TASK STATEMENT = Copy out once more, exactly, the line with "Wartungsfirmen für Wärmepumpen" and all the lines after it, up to the last line of the data.

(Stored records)

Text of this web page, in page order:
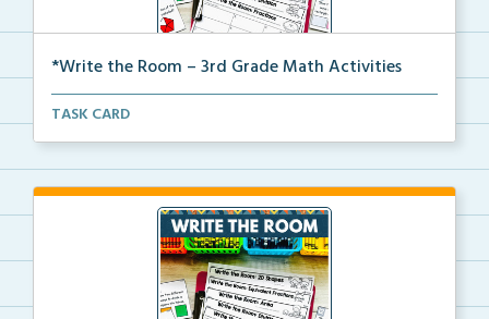
*Write the Room – 3rd Grade Math Activities
Write the room task cards with a recording sheet to ...
TASK CARD
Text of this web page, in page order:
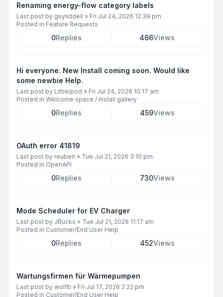
Renaming energy-flow category labels
Last post by guyliddell » Fri Jul 24, 2026 12:39 pm
Posted in Feature Requests
0Replies 466Views
Hi everyone. New Install coming soon. Would like
some newbie Help.
Last post by Littleipod » Fri Jul 24, 2026 10:17 am
Posted in Welcome space / Install gallery
0Replies 459Views
OAuth error 41819
Last post by reuben » Tue Jul 21, 2026 3:10 pm
Posted in OpenAPI
0Replies 730Views
Mode Scheduler for EV Charger
Last post by JBucks » Tue Jul 21, 2026 11:17 am
Posted in Customer/End User Help
0Replies 452Views
Wartungsfirmen für Wärmepumpen
Last post by wolfb » Fri Jul 17, 2026 2:22 pm
Posted in Customer/End User Help

EXERCISE OUTPUT =
Wartungsfirmen für Wärmepumpen
Last post by wolfb » Fri Jul 17, 2026 2:22 pm
Posted in Customer/End User Help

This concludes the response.